= Beginning of Section =

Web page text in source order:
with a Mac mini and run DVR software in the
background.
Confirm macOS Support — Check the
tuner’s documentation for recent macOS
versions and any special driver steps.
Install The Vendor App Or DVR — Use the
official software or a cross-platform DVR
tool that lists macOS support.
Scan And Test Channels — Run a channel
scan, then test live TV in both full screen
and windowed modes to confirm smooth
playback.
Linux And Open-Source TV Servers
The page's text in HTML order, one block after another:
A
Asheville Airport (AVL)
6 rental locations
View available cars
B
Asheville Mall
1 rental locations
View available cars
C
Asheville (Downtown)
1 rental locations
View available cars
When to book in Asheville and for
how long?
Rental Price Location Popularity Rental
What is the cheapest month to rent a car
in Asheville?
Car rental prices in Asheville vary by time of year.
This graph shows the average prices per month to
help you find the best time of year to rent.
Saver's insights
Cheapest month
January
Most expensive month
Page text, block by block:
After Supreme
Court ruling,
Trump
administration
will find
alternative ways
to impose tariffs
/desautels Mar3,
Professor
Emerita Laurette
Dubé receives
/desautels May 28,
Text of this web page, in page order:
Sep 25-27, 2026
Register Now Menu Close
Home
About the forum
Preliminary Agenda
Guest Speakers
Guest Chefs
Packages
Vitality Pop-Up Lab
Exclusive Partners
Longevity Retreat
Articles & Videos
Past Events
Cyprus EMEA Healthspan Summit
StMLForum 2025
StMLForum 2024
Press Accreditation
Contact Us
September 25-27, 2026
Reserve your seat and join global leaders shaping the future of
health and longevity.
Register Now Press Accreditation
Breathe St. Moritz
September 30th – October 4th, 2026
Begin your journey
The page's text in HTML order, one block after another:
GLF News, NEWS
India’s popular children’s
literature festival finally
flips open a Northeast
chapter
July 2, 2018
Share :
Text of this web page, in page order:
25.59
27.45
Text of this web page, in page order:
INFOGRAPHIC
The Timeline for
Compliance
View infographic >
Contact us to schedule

= End of Section =

## WORK INSTRUCTIONS
Each record is to be repeated word for word, with none skipped.

## RESPONSE BELOW
Web page text in source order:
with a Mac mini and run DVR software in the
background.
Confirm macOS Support — Check the
tuner’s documentation for recent macOS
versions and any special driver steps.
Install The Vendor App Or DVR — Use the
official software or a cross-platform DVR
tool that lists macOS support.
Scan And Test Channels — Run a channel
scan, then test live TV in both full screen
and windowed modes to confirm smooth
playback.
Linux And Open-Source TV Servers
The page's text in HTML order, one block after another:
A
Asheville Airport (AVL)
6 rental locations
View available cars
B
Asheville Mall
1 rental locations
View available cars
C
Asheville (Downtown)
1 rental locations
View available cars
When to book in Asheville and for
how long?
Rental Price Location Popularity Rental
What is the cheapest month to rent a car
in Asheville?
Car rental prices in Asheville vary by time of year.
This graph shows the average prices per month to
help you find the best time of year to rent.
Saver's insights
Cheapest month
January
Most expensive month
Page text, block by block:
After Supreme
Court ruling,
Trump
administration
will find
alternative ways
to impose tariffs
/desautels Mar3,
Professor
Emerita Laurette
Dubé receives
/desautels May 28,
Text of this web page, in page order:
Sep 25-27, 2026
Register Now Menu Close
Home
About the forum
Preliminary Agenda
Guest Speakers
Guest Chefs
Packages
Vitality Pop-Up Lab
Exclusive Partners
Longevity Retreat
Articles & Videos
Past Events
Cyprus EMEA Healthspan Summit
StMLForum 2025
StMLForum 2024
Press Accreditation
Contact Us
September 25-27, 2026
Reserve your seat and join global leaders shaping the future of
health and longevity.
Register Now Press Accreditation
Breathe St. Moritz
September 30th – October 4th, 2026
Begin your journey
The page's text in HTML order, one block after another:
GLF News, NEWS
India’s popular children’s
literature festival finally
flips open a Northeast
chapter
July 2, 2018
Share :
Text of this web page, in page order:
25.59
27.45
Text of this web page, in page order:
INFOGRAPHIC
The Timeline for
Compliance
View infographic >
Contact us to schedule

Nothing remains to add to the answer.